To conduct the experiment, you'll need the soluble compound, a balance, water, a beaker, a stirring rod, a thermometer, and a hot plate to maintain the temperature.
02

Prepare a Saturated Solution

Add a known volume of water to the beaker and heat it to the desired temperature using the hot plate. Gradually add the soluble compound while stirring until no more can dissolve, indicating a saturated solution.
03

Measure the Undissolved Solute

Allow the solution to cool if necessary (or maintain it at the target temperature), then filter the solution to separate any undissolved solute. Dry and weigh the undissolved solute to determine how much excess was added.
04

Calculate Solubility

Subtract the mass of the undissolved solute from the total solute added to find how much dissolved in the given volume of water. Divide this mass by the volume of water to obtain the solubility, expressed in grams per 100 mL.

Key Concepts

These are the key concepts you need to understand to accurately answer the question.

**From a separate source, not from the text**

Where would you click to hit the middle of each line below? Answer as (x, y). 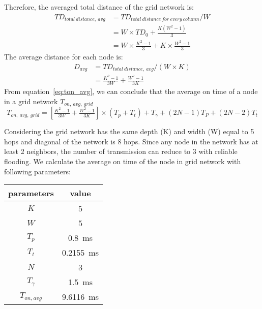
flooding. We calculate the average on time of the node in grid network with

Quantitative Definition of Solubility
Solubility is a term that describes how much of a solute (like salt or sugar) can dissolve in a solvent (usually water). To quantitatively define solubility, we use the measurement of how many grams of a solute can dissolve in 100 mL of water at a specified temperature. This definition is crucial for experiments as it provides a clear framework to determine and compare the solubilities of various substances under different conditions. When planning an experiment on solubility, it is important to consider both the amount of solute and the exact volume of solvent used, as these factors are instrumental in accurately calculating solubility.
Saturated Solution
A saturated solution occurs when no more solute can dissolve in the solvent at a given temperature. As you conduct a solubility experiment, you will aim to reach this point. When you see the solute stop dissolving, any additional solute remains undissolved, settling at the bottom of the container. This visual cue indicates that the maximum solubility at that temperature has been reached. It is crucial to reach saturation to correctly assess the solute's solubility, as continuing beyond this point can lead to inaccurate measurements.
Experimental Procedure
Conducting a solubility experiment involves a structured process to ensure accurate results. Begin by gathering the necessary materials like the solute, water, a beaker, and precision measurement tools. Heat the water to the chosen temperature using a hot plate, ensuring even temperature distribution for consistency. Gradually add the solute while stirring, which helps it dissolve properly. Once you've added enough and no more can dissolve, you've achieved a saturated solution. Carefully handle instruments and always measure accurately to maintain the integrity of your experiment.
Solute Measurement
In solubility experiments, measuring the solute accurately is key. Initially, precisely weigh the solute using a balance before adding it to the water. During the experiment, determine how much solute actually dissolved by subtracting the mass of any undissolved solute from the initial mass of the solute added. This step is critical for calculating solubility, as you need to know how much solute is in the solution rather than added to it. Always dry any undissolved solute thoroughly before weighing to avoid errors from extra moisture.
Temperature Control in Experiments
Temperature plays a significant role in solubility experiments as it affects the dissolving ability of solutes. Different temperatures can significantly change the solubility of a substance, making careful temperature control vital. Use a thermometer to monitor the temperature continually, ensuring it remains consistent throughout the experiment. If the temperature fluctuates, it can lead to inaccurate solubility results, potentially causing solutes to dissolve more or less than they would under constant conditions. Using a hot plate can help maintain the desired temperature, providing stability for the experiment's duration.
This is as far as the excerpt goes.